What happens on an increment? Zero or more bits change from a 1 to a 0, and then one bit changes from a 0 to a 1. Let's say we want to leave $1 at each 1-bit so that when it needs to turn to 0 we can pay for the work (because there may be many of those so we need to pay up in advance). Then a simple scheme, costing $2 per increment, is to use up the $1 to flip each 1-bit to a 0, and then pay $1 to flip the high-order 0-bit to a 1 and another $1 to leave there for later use.

This shows that the amortized cost of the increment is 2, and the overall time is O(n) for n increments.

Queue

Earlier in the semester we saw a way of implementing a queue (FIFO) using two stacks (LIFO).
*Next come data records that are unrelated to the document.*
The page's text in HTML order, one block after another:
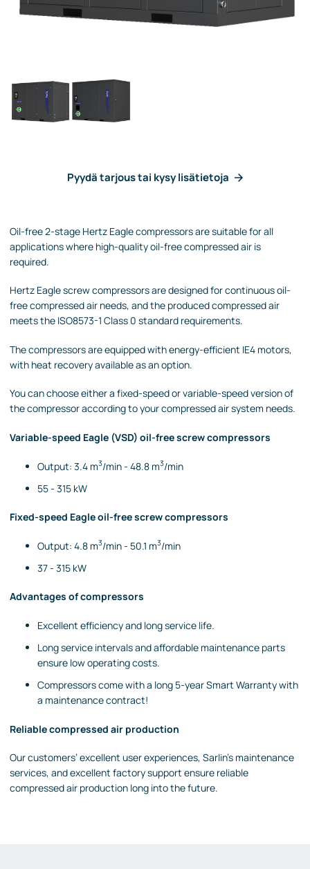
Pyydä tarjous tai kysy lisätietoja
Oil-free 2-stage Hertz Eagle compressors are suitable for all
applications where high-quality oil-free compressed air is
required.
Hertz Eagle screw compressors are designed for continuous oil-
free compressed air needs, and the produced compressed air
meets the ISO8573-1 Class 0 standard requirements.
The compressors are equipped with energy-efficient IE4 motors,
with heat recovery available as an option.
You can choose either a fixed-speed or variable-speed version of
the compressor according to your compressed air system needs.
Variable-speed Eagle (VSD) oil-free screw compressors
Output: 3.4 m3/min - 48.8 m3/min
55 - 315 kW
Fixed-speed Eagle oil-free screw compressors
Output: 4.8 m3/min - 50.1 m3/min
37 - 315 kW
Advantages of compressors
Excellent efficiencyand long service life.
Long service intervals and affordable maintenance parts
ensure low operating costs.
Compressors come with a long 5-year Smart Warranty with
a maintenance contract!
Reliable compressed air production
Our customers’ excellent user experiences, Sarlin’s maintenance
services, and excellent factory support ensure reliable
compressed air production long into the future.

Say that our stack has three operations, push, pop and empty, each with cost 1.

We saw that a queue can be implemented as

enqueue(x): push x onto stack1
dequeue(): if stack2 is empty then pop the entire contents of stack1 pushing each element in turn onto stack 2. Now pop from stack2 and return the result.

We've seen earlier that this algorithm is correct, now we will consider the running time in more detail.

A conventional worst case analysis would establish that dequeue takes O(n) time but this is clearly a weak bound for a sequence of operations because very few dequeues can take that long. That is, O(n^2) is not a very accurate characterization of how long a sequence of n enqueue and dequeue operations will take, even though in the worst case an individual dequeue can certainly take O(n) time.

To simplify the amortized analysis we will consider only the cost of the push and pop operations and not of checking whether stack2 is empty, as that operation clearly costs 1 per dequeue.

Aggregate method. As each element is processed, it is clearly pushed at most twice and popped at most twice. However, if an element is enqueued and never dequeued then it is pushed at most twice and popped at most once. Thus the cost of each enqueue is 3 and of each dequeue is 1.

Banker's method. Allocate $2 to each element stored in the queue structure. This will cover the cost of popping it and pushing it from stack1 to stack2 if that ever needs to be done. There is an additional cost of $1 for the initial push onto stack1, for a cost of $3. The dequeue operations cost $1 to pop from stack2.

Note that the analysis in both cases seems to charge more for storing than removing, even though in the code it is the other way around. Amortized analysis bounds the overall sequence, which in this case depends on how much stuff is stored in the data structure. It does not bound the individual operations.

Potential Functions (Physicist's Method)

This is a more formal version of the banker's method. Instead of distributing money across items in the data structure, we will keep money in a piggy bank, as what's really important is that we have enough money to pay for operations as they happen. We will call the amount of money in the bank the potential function, Φ, for the problem.

For each of the problems considered above we can write down a potential function.

For the counter problem:

Φ(counter) = # of 1 bits in the counter

For the queue implemented in terms of a stack:

Φ(queue) = 2 * size of stack 1

Say a data structure changes from state S to state S' as the result of doing some operation, we can define the amortized cost of the operation using Φ as

amortized cost = actual cost + Φ(S') - Φ(S)

Which is simply the amount of additional money that we need to maintain our piggy bank and pay for the work.

Note that if the potential is non-negative and starts at zero, then the sum of the actual costs is <= the sum of the amortized costs.